Accepts row-major TileTensor operands. For transpose_b=True, B is expected with shape (N, K).

force_split_k picks the K-reduction strategy: None (default) auto-routes under-occupied shapes (few output tiles, deep K) to split-K; True always uses split-K; False always uses the single-pass kernel.

Parameters:

in_type (DType): A/B element type (fp16, bf16, fp32).
c_type (DType): Output element type (fp16, bf16, fp32).
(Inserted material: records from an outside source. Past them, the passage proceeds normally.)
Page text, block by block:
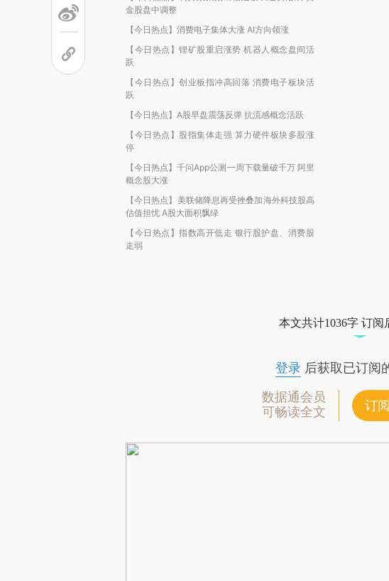
金股盘中调整
【今日热点】消费电子集体大涨 AI方向领涨
【今日热点】锂矿股重启涨势 机器人概念盘间活
跃
【今日热点】创业板指冲高回落 消费电子板块活
跃
【今日热点】A股早盘震荡反弹 抗流感概念活跃
【今日热点】股指集体走强 算力硬件板块多股涨
停
【今日热点】千问App公测一周下载量破千万 阿里
概念股大涨
【今日热点】美联储降息再受挫叠加海外科技股高
估值担忧 A股大面积飘绿
【今日热点】指数高开低走 银行股护盘、消费股
走弱
本文共计1036字 订阅
登录后获取已订阅
数据通会员
可畅读全文
订
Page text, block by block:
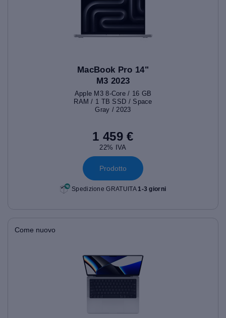
MacBook Pro 14"
M3 2023
Apple M3 8-Core / 16 GB
RAM / 1 TB SSD / Space
Gray / 2023
1 459 €
22% IVA
Prodotto
Spedizione GRATUITA1-3 giorni
Come nuovo

Accumulation is fp32 (defaults to float32).
transpose_b (Bool): If True, B is (N, K) row-major (viewed as col_major(K, N)); otherwise B is (K, N) row-major (defaults to False).
elementwise_lambda_fn (Optional[def[dtype: DType, width: SIMDLength, *, alignment: Int = Int(1)](IndexList[Int(2)], SIMD[dtype, width]) capturing thin -> None]): Optional fused epilogue; receives SIMD[c_type, width] at absolute (row, col) (AMD's contract) (defaults to None).

Args:

c (TileTensor[c_type, Storage=c.Storage, address_space=c.address_space, linear_idx_type=c.linear_idx_type]): Output matrix (M, N) row-major; M and N derive from its dims.
a (TileTensor[in_type, Storage=a.Storage, address_space=a.address_space, linear_idx_type=a.linear_idx_type]): A operand matrix (M, K) row-major; K derives from a.dim[1].
b (TileTensor[in_type, Storage=b.Storage, address_space=b.address_space, linear_idx_type=b.linear_idx_type]): B operand matrix, (K, N) for transpose_b=False or (N, K) for transpose_b=True.
ctx (DeviceContext): Device context to enqueue the kernel on; must be Apple M5 (compute_capability == 5).
force_split_k (Optional[Bool]): K-reduction strategy override; None auto-routes under-occupied shapes to split-K, True always uses split-K, False always uses the single-pass kernel (defaults to None).

Raises:

If the attached GPU is not Apple M5 (compute_capability != 5). M1-M4 lack GPU neural accelerator; future generations require re-validation.